I just read on r/datahoarder that Crashplan is shutting down, immintently.
But yeah, I have my requirements sheet written out for the applicaiton I'm going to write - it will scan a directory/drive, placing a .txt file with both the MD5/SHA256 of the file in the same directory. The GUI will have another button that will scan a directory looking for the MD5/SHA256 of the file/scan the file and compare the results. Or, you can feed the application a file/folder full of .txt files that contain the filenames/directory structure of a scanned drive (in case the MD5/SHA256 themselves get corrupted - it's text, I'll e-mail it to myself and place it in a 100 other places) and it will tell you the results.
I will call it MGoArk - I'll keep one of the hard drives, my MGoFriend (Hi Eric!) will get the other.
Two by two!
You could upload the MD5/SHA256 to a free tier of storage and compare it to that. The can assume that the free tier is backed by triplicate storage with bit error correction so that it's more or less always a golden copy.
Alternatively, you can safely assume that no one is going to care about corrupted pixels of Sam McGuffie's umpteenth concussion. Or M00N. Or Shane Morris vs. Minnesota. Or anything between else that happened between Jan 2007 and Aug 2015 (except Denard videos -- those should be in the cloud right now)
I don't know any of the tech stuff, but I do know that if all your backups and your backup's backups are in the same place, then a fire, flood or a break-in could be catastrophic. If it's super critical to not lose anything you might want to put Copy 2 in a separate location.
And I don't know the answer to this, but does Youtube compress/alter the original uploaded video? If not, you could upload to Youtube, then download at some future point using one of the many browser extensions available for that purpose.
Your post reminded me of an interesting (to me, at least) article I read in IEEE Spectrum about the movie and TV industries' problems with storage. For those interested, I recommend checking out: http://spectrum.ieee.org/computing/it/the-lost-picture-show-hollywood-a…
Money quote:
“There’s going to be a large dead period,” he told me, “from the late ’90s through 2020, where most media will be lost.”
Fight the good fight, my MGoBrother. Preserve that UofM history. This is the most on-topic post ever.

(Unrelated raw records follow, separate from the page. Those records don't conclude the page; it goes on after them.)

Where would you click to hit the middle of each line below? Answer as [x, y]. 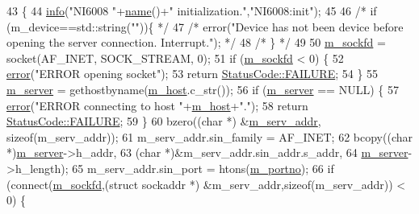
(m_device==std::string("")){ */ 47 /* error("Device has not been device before [205, 26]
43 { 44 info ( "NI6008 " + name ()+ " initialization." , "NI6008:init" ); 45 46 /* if [192, 10]
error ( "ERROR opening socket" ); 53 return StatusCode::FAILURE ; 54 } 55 [193, 74]
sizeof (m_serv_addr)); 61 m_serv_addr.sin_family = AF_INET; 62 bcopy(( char [209, 136]
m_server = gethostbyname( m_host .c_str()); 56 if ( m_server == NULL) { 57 [203, 89]
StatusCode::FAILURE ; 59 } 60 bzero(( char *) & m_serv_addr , [164, 121]
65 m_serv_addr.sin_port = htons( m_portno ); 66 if [203, 168]
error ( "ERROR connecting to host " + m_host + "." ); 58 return [157, 105]
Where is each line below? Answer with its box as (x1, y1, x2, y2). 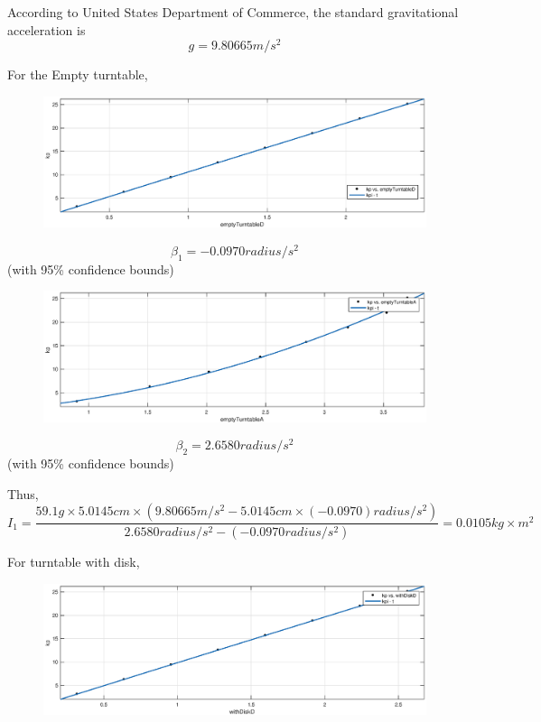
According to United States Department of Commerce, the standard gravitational (7, 3, 459, 21)
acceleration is (7, 20, 86, 39)
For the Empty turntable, (7, 65, 148, 84)
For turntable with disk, (7, 552, 140, 571)
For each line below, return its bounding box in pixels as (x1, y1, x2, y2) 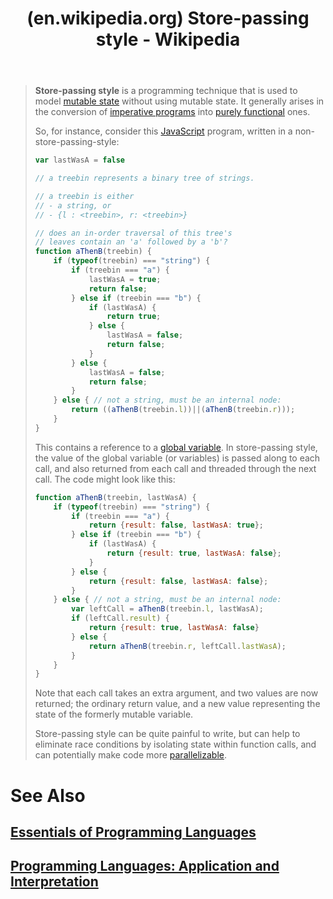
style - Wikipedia (95, 28, 241, 51)
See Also (10, 784, 86, 807)
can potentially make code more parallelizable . (34, 749, 227, 761)
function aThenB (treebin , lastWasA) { (34, 492, 197, 502)
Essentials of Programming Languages (10, 823, 257, 841)
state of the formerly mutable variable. (34, 708, 194, 721)
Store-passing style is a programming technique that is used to (34, 85, 298, 97)
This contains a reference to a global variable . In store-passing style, (34, 441, 318, 453)
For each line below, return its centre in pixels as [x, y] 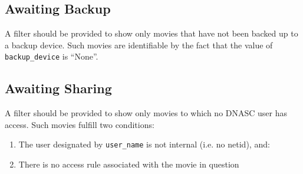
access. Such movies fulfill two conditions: [80, 124]
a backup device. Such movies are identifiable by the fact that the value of [139, 45]
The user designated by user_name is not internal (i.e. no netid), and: [144, 144]
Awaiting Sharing [58, 88]
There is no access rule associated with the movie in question [129, 164]
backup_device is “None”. [52, 56]
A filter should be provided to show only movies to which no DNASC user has [146, 113]
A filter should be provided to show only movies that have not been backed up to [151, 33]
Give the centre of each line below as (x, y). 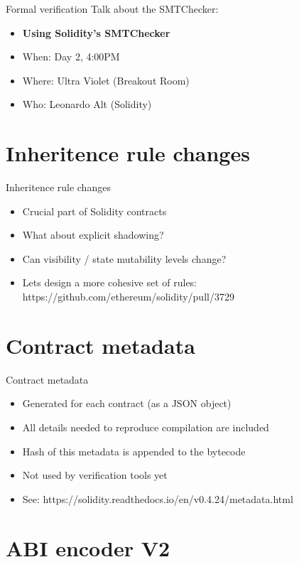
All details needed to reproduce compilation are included (146, 427)
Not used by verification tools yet (95, 475)
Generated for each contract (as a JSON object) (127, 403)
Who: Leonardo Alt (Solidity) (87, 104)
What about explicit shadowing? (93, 235)
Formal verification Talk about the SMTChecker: (112, 9)
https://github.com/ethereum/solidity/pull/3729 (128, 297)
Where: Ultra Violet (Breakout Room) (106, 80)
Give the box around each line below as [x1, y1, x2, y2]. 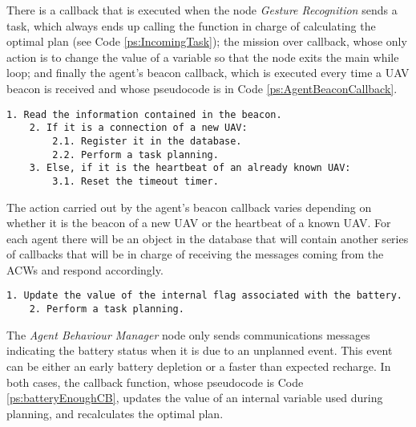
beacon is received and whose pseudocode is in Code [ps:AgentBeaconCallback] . [6, 79, 398, 96]
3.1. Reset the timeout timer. [52, 175, 219, 187]
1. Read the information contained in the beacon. [6, 108, 282, 120]
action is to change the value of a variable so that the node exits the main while [6, 48, 399, 65]
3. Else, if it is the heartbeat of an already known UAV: [29, 162, 351, 174]
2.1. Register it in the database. [52, 135, 242, 147]
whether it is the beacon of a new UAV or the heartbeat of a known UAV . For [6, 214, 391, 231]
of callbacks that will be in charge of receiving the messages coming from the [6, 246, 384, 262]

Keep circulating the tapes!!!!
Interesting unforeseen consequence of cameras going digital.
Have you considered writing to optical discs? Check out M-discs - blu rays designed for archiving. Can last 100-150 yrs. Then you can just upload to SkyNet.
Even if you are using the NAS for fast access...disk backup wouldnt be a bad idea. No need to worry about continual corruption and checksum process. Granted this will be more expensive than cheap HDs.